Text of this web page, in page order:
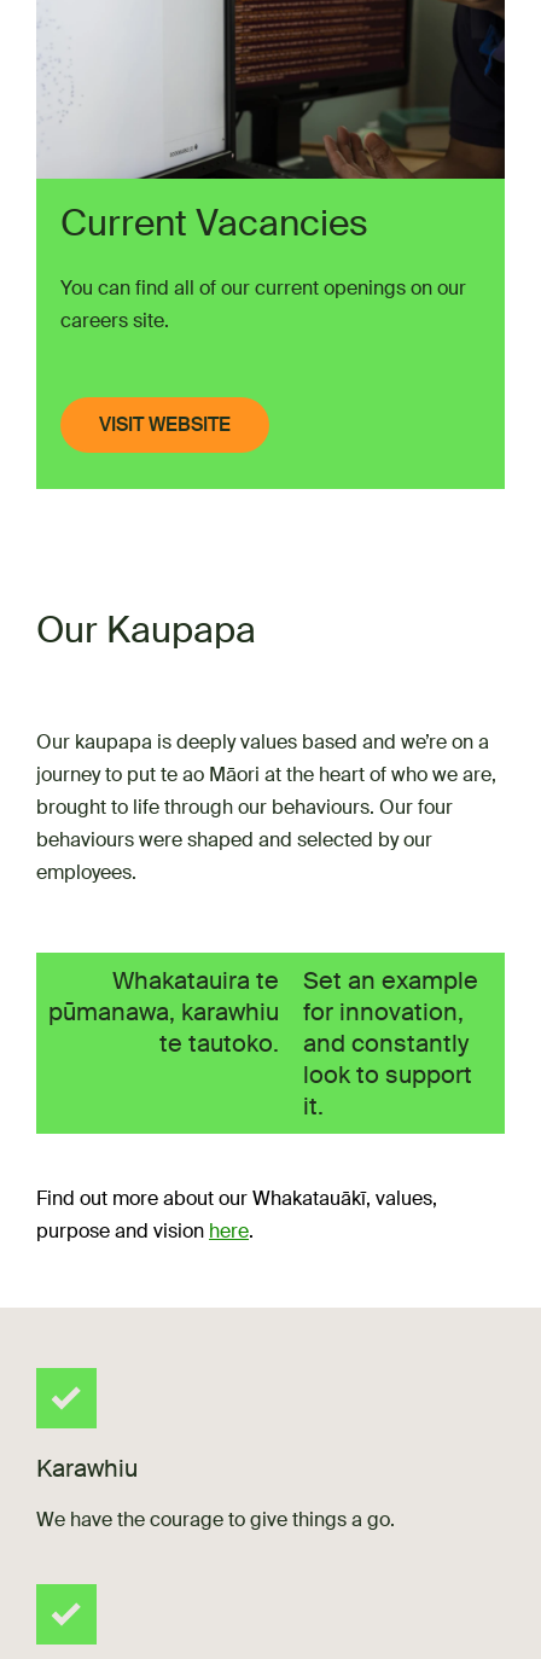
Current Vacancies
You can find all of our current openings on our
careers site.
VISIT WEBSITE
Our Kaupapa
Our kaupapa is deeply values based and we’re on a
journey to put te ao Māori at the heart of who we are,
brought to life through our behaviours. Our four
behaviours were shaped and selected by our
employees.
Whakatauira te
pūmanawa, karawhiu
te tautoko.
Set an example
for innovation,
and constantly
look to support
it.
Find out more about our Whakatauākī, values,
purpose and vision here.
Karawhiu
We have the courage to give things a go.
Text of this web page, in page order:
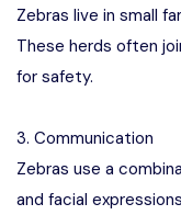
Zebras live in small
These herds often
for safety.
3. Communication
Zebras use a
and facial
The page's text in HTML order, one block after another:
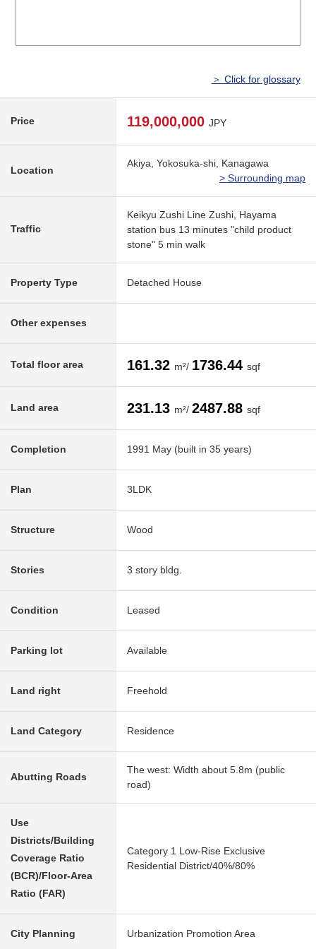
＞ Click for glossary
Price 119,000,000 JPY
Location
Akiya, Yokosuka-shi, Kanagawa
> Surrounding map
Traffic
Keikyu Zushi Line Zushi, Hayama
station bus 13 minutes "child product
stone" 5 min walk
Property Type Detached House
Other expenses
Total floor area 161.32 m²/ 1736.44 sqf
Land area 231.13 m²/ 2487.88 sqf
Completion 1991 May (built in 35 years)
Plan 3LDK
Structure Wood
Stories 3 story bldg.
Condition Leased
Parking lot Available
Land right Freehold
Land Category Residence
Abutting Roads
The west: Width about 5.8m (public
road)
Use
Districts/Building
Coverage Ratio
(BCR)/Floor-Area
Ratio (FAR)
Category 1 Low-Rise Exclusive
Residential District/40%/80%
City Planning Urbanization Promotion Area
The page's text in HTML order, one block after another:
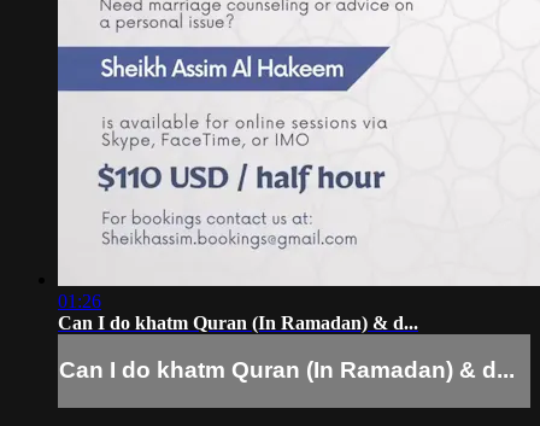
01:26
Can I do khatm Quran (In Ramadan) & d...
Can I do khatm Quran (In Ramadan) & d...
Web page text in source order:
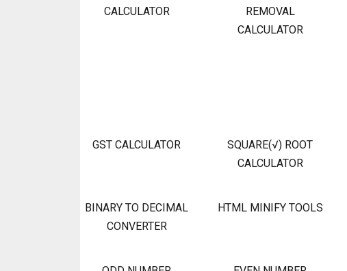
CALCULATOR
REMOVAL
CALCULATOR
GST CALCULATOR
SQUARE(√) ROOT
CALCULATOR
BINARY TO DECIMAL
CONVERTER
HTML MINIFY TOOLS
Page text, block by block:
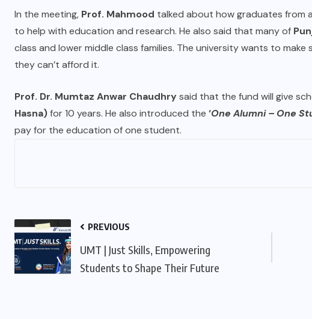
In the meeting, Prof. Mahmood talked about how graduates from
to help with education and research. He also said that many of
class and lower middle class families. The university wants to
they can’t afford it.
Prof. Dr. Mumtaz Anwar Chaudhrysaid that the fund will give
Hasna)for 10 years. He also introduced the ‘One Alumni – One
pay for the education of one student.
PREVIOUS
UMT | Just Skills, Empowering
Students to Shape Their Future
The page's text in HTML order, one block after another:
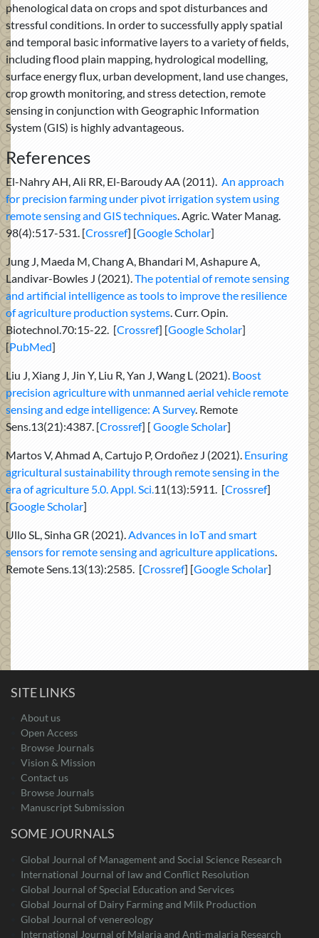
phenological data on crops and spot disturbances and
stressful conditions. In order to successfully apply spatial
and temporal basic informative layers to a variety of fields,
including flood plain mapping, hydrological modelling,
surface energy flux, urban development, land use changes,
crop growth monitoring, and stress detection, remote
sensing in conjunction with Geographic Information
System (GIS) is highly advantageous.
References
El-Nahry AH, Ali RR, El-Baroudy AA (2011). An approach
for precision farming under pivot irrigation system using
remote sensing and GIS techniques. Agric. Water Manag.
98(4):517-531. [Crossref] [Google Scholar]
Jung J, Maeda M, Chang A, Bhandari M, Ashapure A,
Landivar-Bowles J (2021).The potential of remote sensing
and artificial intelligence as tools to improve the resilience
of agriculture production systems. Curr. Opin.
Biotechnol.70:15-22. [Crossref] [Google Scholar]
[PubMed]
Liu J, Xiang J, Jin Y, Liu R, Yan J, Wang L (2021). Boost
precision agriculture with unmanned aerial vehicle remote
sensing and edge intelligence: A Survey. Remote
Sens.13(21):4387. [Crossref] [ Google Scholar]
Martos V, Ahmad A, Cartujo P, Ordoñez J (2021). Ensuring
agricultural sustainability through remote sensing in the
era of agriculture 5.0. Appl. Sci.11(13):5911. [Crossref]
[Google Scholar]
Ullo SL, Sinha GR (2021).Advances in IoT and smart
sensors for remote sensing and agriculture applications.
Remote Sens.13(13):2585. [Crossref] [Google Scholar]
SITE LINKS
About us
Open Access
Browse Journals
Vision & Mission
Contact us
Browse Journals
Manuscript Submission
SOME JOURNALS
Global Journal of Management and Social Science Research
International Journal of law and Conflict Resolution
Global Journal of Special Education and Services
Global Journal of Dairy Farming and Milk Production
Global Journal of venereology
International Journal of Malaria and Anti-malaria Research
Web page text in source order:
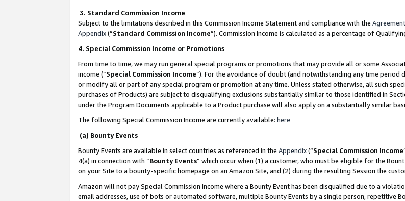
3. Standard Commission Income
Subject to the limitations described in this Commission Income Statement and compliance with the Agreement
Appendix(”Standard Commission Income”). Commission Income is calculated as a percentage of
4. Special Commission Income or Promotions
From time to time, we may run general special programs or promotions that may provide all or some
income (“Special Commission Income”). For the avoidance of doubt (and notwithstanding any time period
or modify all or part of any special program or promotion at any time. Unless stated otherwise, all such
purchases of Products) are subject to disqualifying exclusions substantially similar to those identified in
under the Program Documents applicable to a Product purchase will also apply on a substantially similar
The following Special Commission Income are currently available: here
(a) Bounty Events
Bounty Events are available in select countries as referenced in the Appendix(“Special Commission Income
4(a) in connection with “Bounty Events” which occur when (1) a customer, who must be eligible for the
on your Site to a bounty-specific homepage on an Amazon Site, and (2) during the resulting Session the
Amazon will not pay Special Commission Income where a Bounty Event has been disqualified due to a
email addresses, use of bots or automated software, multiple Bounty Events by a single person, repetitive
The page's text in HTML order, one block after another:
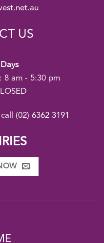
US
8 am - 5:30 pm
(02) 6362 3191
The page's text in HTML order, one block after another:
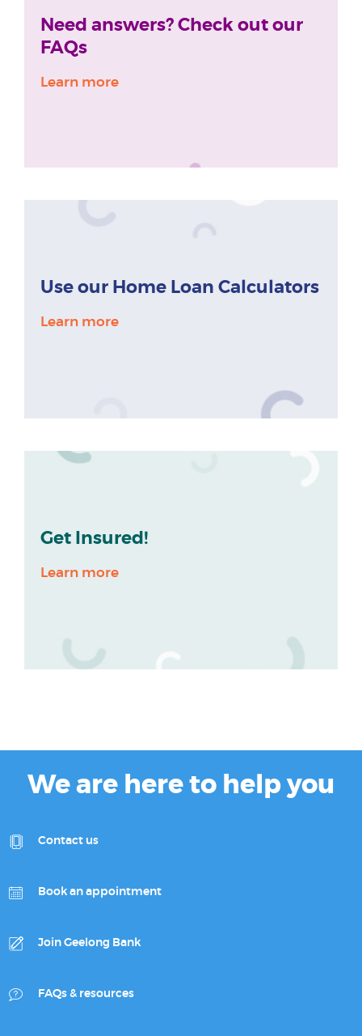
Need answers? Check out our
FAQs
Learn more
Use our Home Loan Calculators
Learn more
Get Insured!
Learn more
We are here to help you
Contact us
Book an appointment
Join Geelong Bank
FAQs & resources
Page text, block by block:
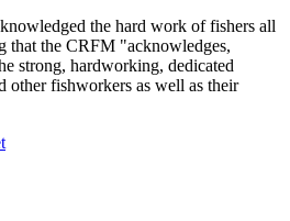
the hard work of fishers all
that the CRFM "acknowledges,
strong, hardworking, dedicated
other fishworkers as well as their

--------------------------------

> [PROBLEM TO WORK ON]:
Each record above must be returned exactly as written, with its pictures omitted.

> [RESPONSE BELOW]:
Text of this web page, in page order:
Current Vacancies
You can find all of our current openings on our
careers site.
VISIT WEBSITE
Our Kaupapa
Our kaupapa is deeply values based and we’re on a
journey to put te ao Māori at the heart of who we are,
brought to life through our behaviours. Our four
behaviours were shaped and selected by our
employees.
Whakatauira te
pūmanawa, karawhiu
te tautoko.
Set an example
for innovation,
and constantly
look to support
it.
Find out more about our Whakatauākī, values,
purpose and vision here.
Karawhiu
We have the courage to give things a go.
Text of this web page, in page order:
Zebras live in small
These herds often
for safety.
3. Communication
Zebras use a
and facial
The page's text in HTML order, one block after another:
＞ Click for glossary
Price 119,000,000 JPY
Location
Akiya, Yokosuka-shi, Kanagawa
> Surrounding map
Traffic
Keikyu Zushi Line Zushi, Hayama
station bus 13 minutes "child product
stone" 5 min walk
Property Type Detached House
Other expenses
Total floor area 161.32 m²/ 1736.44 sqf
Land area 231.13 m²/ 2487.88 sqf
Completion 1991 May (built in 35 years)
Plan 3LDK
Structure Wood
Stories 3 story bldg.
Condition Leased
Parking lot Available
Land right Freehold
Land Category Residence
Abutting Roads
The west: Width about 5.8m (public
road)
Use
Districts/Building
Coverage Ratio
(BCR)/Floor-Area
Ratio (FAR)
Category 1 Low-Rise Exclusive
Residential District/40%/80%
City Planning Urbanization Promotion Area
The page's text in HTML order, one block after another:
01:26
Can I do khatm Quran (In Ramadan) & d...
Can I do khatm Quran (In Ramadan) & d...
Web page text in source order:
CALCULATOR
REMOVAL
CALCULATOR
GST CALCULATOR
SQUARE(√) ROOT
CALCULATOR
BINARY TO DECIMAL
CONVERTER
HTML MINIFY TOOLS
Page text, block by block:
In the meeting, Prof. Mahmood talked about how graduates from
to help with education and research. He also said that many of
class and lower middle class families. The university wants to
they can’t afford it.
Prof. Dr. Mumtaz Anwar Chaudhrysaid that the fund will give
Hasna)for 10 years. He also introduced the ‘One Alumni – One
pay for the education of one student.
PREVIOUS
UMT | Just Skills, Empowering
Students to Shape Their Future
The page's text in HTML order, one block after another:
phenological data on crops and spot disturbances and
stressful conditions. In order to successfully apply spatial
and temporal basic informative layers to a variety of fields,
including flood plain mapping, hydrological modelling,
surface energy flux, urban development, land use changes,
crop growth monitoring, and stress detection, remote
sensing in conjunction with Geographic Information
System (GIS) is highly advantageous.
References
El-Nahry AH, Ali RR, El-Baroudy AA (2011). An approach
for precision farming under pivot irrigation system using
remote sensing and GIS techniques. Agric. Water Manag.
98(4):517-531. [Crossref] [Google Scholar]
Jung J, Maeda M, Chang A, Bhandari M, Ashapure A,
Landivar-Bowles J (2021).The potential of remote sensing
and artificial intelligence as tools to improve the resilience
of agriculture production systems. Curr. Opin.
Biotechnol.70:15-22. [Crossref] [Google Scholar]
[PubMed]
Liu J, Xiang J, Jin Y, Liu R, Yan J, Wang L (2021). Boost
precision agriculture with unmanned aerial vehicle remote
sensing and edge intelligence: A Survey. Remote
Sens.13(21):4387. [Crossref] [ Google Scholar]
Martos V, Ahmad A, Cartujo P, Ordoñez J (2021). Ensuring
agricultural sustainability through remote sensing in the
era of agriculture 5.0. Appl. Sci.11(13):5911. [Crossref]
[Google Scholar]
Ullo SL, Sinha GR (2021).Advances in IoT and smart
sensors for remote sensing and agriculture applications.
Remote Sens.13(13):2585. [Crossref] [Google Scholar]
SITE LINKS
About us
Open Access
Browse Journals
Vision & Mission
Contact us
Browse Journals
Manuscript Submission
SOME JOURNALS
Global Journal of Management and Social Science Research
International Journal of law and Conflict Resolution
Global Journal of Special Education and Services
Global Journal of Dairy Farming and Milk Production
Global Journal of venereology
International Journal of Malaria and Anti-malaria Research
Web page text in source order:
3. Standard Commission Income
Subject to the limitations described in this Commission Income Statement and compliance with the Agreement
Appendix(”Standard Commission Income”). Commission Income is calculated as a percentage of
4. Special Commission Income or Promotions
From time to time, we may run general special programs or promotions that may provide all or some
income (“Special Commission Income”). For the avoidance of doubt (and notwithstanding any time period
or modify all or part of any special program or promotion at any time. Unless stated otherwise, all such
purchases of Products) are subject to disqualifying exclusions substantially similar to those identified in
under the Program Documents applicable to a Product purchase will also apply on a substantially similar
The following Special Commission Income are currently available: here
(a) Bounty Events
Bounty Events are available in select countries as referenced in the Appendix(“Special Commission Income
4(a) in connection with “Bounty Events” which occur when (1) a customer, who must be eligible for the
on your Site to a bounty-specific homepage on an Amazon Site, and (2) during the resulting Session the
Amazon will not pay Special Commission Income where a Bounty Event has been disqualified due to a
email addresses, use of bots or automated software, multiple Bounty Events by a single person, repetitive
The page's text in HTML order, one block after another:
US
8 am - 5:30 pm
(02) 6362 3191
The page's text in HTML order, one block after another:
Need answers? Check out our
FAQs
Learn more
Use our Home Loan Calculators
Learn more
Get Insured!
Learn more
We are here to help you
Contact us
Book an appointment
Join Geelong Bank
FAQs & resources
Page text, block by block:
the hard work of fishers all
that the CRFM "acknowledges,
strong, hardworking, dedicated
other fishworkers as well as their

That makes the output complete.